So the next week, my wife and I took off for a fuller exploration. We headed on down the road through gentleman farms and veered off for Crane Beach, passing long vistas of salt marshes where prized hay was once harvested. (It was high in mineral nutrition but gave the milk a salty taste, according to the tales.)
The beach itself was once part of the Crane family’s Castle Hill summer estate, which is another destination. The estate, the 1,234-acre Castle Neck dunes and beach, and adjacent 700-acre wildlife preserve are part of the Trustees of Reservations holdings. (Be advised, there’s an admission fee to the park – $8 a car when we went; up to $25 a car on summer weekends.)
But what a beach! My wife was overjoyed to see white sand, like those of her native North Carolina, rather than the usual gray or brown of New England. And that sand seems to run on forever, with fascinating patches of rippled washboard, tufts of sea oats, and an array of shells we don’t find in our usual rounds of the coast. It may have been October, but our nostrils were greeted with that distinctive Coppertone aroma, and our eyes viewed an array of sun worshippers extending their tans as well as a few daring souls in the water. We walked and walked and, well, might still be walking if we hadn’t felt hunger kick in.
We’ll be back.
Washboarding and footprints decorate the sand at Crane Beach.Here’s a view looking into a dune behind the beach.
Venturing on, we came into the small waterside village of Essex, where we poked into Woodman’s “in the rough” for a seafood lunch. “Rough,” which is also in the name of an outdoor haunt we love in York, Maine, seems to indicate ordering and picking up from a counter rather than wait staff service, as well as a picnic-flavor rustic decor. As we looked at the blackboard and its prices, we nearly left for cheaper fare, but Rachel caught a posted review by food gurus Michael and Jane Stern – and I knew we weren’t leaving. I’m glad we stayed.
It was fun and filling – they don’t skimp on their portions. We can see why it’s a classic destination for the traditional regional seafood, especially of the “messy” sort. And, as she said, they “know how to do batter.” That’s a high compliment on her part. (Onion rings, anyone?)

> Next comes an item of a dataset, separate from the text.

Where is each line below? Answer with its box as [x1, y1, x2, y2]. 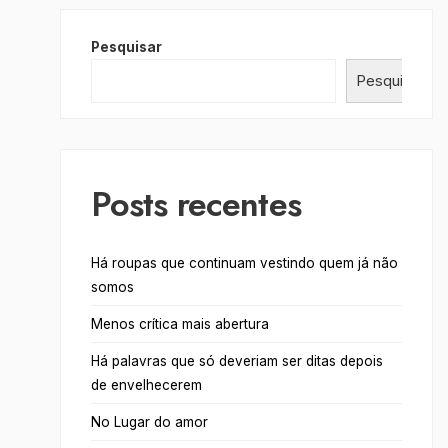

The heart of Cape Ann is the city of Gloucester and its varied neighborhoods around the waters. It claims to be from the same year as Dover, although unlike my city, it was abandoned for a period, and is about the same size, roughly 29,000 residents. It lays claim to being America’s oldest seaport and has always been a busy, often brutish, fishing harbor. Gorton’s Seafood uses the city’s sea captain sculpture as its emblem. The Perfect Storm movie captures some of this legacy. These days it’s also the home to a number of whale-watch operations, due to its proximity to the famed Stellwagen Bank fishing grounds. In the 1950s and ’60s poet Charles Olson sought to capture the local spirit in his Maximus series, drawing on Ezra Pound’s literary foundation.
For us, though, the glory of the place is its three large wind-generator turbines rotating gracefully from the highest points along Route 128. They are immense works of art, comforting, landmarks. How anyone can oppose their construction baffles us. And, yes, they do sing … softly.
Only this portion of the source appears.